Menulis buku juga salah satu "Gehirn Jogging" atau olah raga otak. Maklum, orang tempatnya lupa, kartu memorinya terbatas. Dengan menulis, otak saya ada exercise, latihan yang akan membuatnya fit sampai tua.
Selain itu menulis buku jadi menambah koleksi buku saya, buku juga bisa menginspirasi banyak orang. Kalau saya mati, buku itu masih ada, paling nggak bagi yang sudah membacanya. Siapa yang menulis tidak akan musnah ditelan zaman. Ada jejak di sana yang bisa dirunut.
Yang paling penting, dengan menulis buku, saya nggak perlu repot lagi menjawab pertanyaan-pertanyaan yang diperlukan. Semua sudah tertulis di sana. Si gadis di atas bukan satu-satunya orang yang bertanya tentang seluk-beluk "berjuang" di Jerman. Jadi anak rantau apalagi di luar negeri itu, menurut saya harus banyak mengalami penderitaan, kesulitan dan rintangan terlebih dahulu yang pada akhirnya akan membawa kesuksesan jika tekun, rajin, disiplin dan semangat. Semua rahasia, lika-liku dan uneg-uneg ada dalam buku. Sudah baca buku ini, belum?
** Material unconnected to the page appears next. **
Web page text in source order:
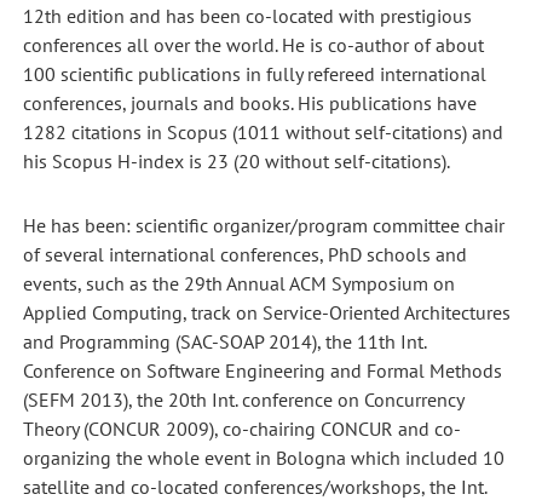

Yup. Si gadis dan siapapun yang membutuhkan informasi, bimbingan, dapat mengambil manfaat dari buku yang saya tulis. Jika buku itu nggak best seller, pasti ada kesedihan di hati ini tetapi akan kembali berseri jika tahu, ada hikmah di sana yang nggak hanya untuk saya saja selaku penulisnya. Buku itu bisa bermanfaat bagi yang membutuhkan informasi tersebut dan membawa kesuksesan di masa mendatang.